Viriato Soromenho Marques, professor universitário, in Diário de Notícias
O filósofo Schopenhauer (1788-1860)
considerava a compaixão (Mitleid) como o sentimento moral por excelência, e por
isso uma das características fundamentais da nossa condição humana. Ser capaz
de sentir o sofrimento dos outros, sejam eles humanos ou animais, tinha, para o
pensador alemão, uma raiz ontológica fundamental. A dor dos outros, despertava
em nós uma espécie de compreensão intuitiva de que todos os seres partilham uma
vontade de viver original. Isso é válido para a mãe que corre risco de se
afogar para arrancar o seu filho das ondas, ou para o homem que se deixa imolar
pelo fogo na tentativa de salvar o seu cão. A comunhão do sofrimento rompe com
a ilusão do egoísmo, mesmo antes da nossa mortalidade o provar definitivamente.
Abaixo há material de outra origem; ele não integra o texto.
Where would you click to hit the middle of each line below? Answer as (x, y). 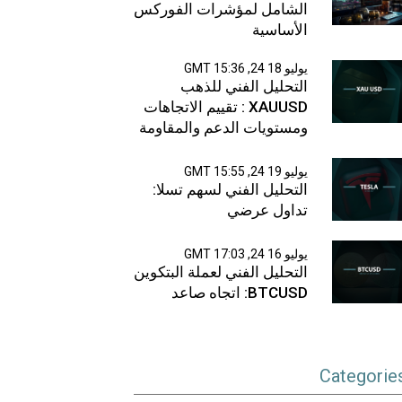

Lembrei-me de Schopenhauer ao
perceber o crescente estado de morte ética do Ocidente. Bem sei que a política
e a ética estão muitas vezes em rota de colisão. E que o moralismo na política
internacional é usado, frequentemente, para esconder a face horrenda de
interesses inconfessáveis. Contudo, tudo tem limites. Refiro-me concretamente à
maneira inqualificável como uma série de países ocidentais reagiram a um
“relatório” de 6 páginas apresentado por Israel aos países doadores da UNRWA, a
Agência das Nações Unidas de Assistência aos Refugiados da Palestina, que neste
momento é o único suporte de vida de dois milhões de sobreviventes nas ruínas
de Gaza, onde a violência das tropas de Telavive se transformou num horrendo
“novo normal”.
Israel acusou 12 funcionários da
UNRWA de terem participado nos ataques do Hamas de 7 de outubro. Mais tarde, o
número caiu para metade, dando razão ao chefe da Agência, Philippe Lazzarini,
que considerou inconsistente esse documento acusatório. Apesar de a Agência ter
13.000 funcionários, e de as acusações terem sido apontadas pelo Estado
agressor, que tem a correr contra si no ICJ, em Haia, uma séria acusação de
genocídio, a verdade é que, logo após a divulgação do texto acusatório, uma
constelação de países ocidentais decidiu - antes de qualquer investigação
independente se debruçar sobre a acusação - suspender o financiamento à UNRWA.
Escrevo aqui os nomes mais sonantes desses países que resolveram juntar-se aos
algozes do povo de Gaza: EUA, Austrália, Canadá, Reino Unido, Alemanha, França,
Itália, Países Baixos, Finlândia, Japão.
Portugal recusou integrar essa
tribo de indignidade. Escrevo-o com a alegria rara de saudar alguma medida
acertada do Governo. Pelo contrário, Lisboa aumentou o seu contributo, para
compensar a perda de financiamento provocada pelos desertores. António Guterres
nomeou uma Comissão de Investigação Independente, liderada por Catherine
Colonna, ex-ministra francesa dos Negócios Estrangeiros, suportada por 3
reputados institutos escandinavos. O relatório só estará finalizado em abril.
Isso significa que corremos o risco de muitos milhares de vidas serem perdidas,
vítimas da fome e da doença, se até lá a Agência continuar subfinanciada.
Atrevo-me a dizer que o que está em causa não são os 6 funcionários acusados,
mas a hipócrita desumanidade de Estados, saturados de uma retórica de valores e
direitos, convertidos agora à lógica de extermínio praticada por Israel.
Quem pune um povo inteiro, é quem não reconhece dignidade pessoal aos seus membros. Sem compaixão, a vida humana ficará cada vez mais descartável. Pressinto que estes são apenas os primeiros sinais de uma imensa e crescente barbárie. Intensa e sem santuários.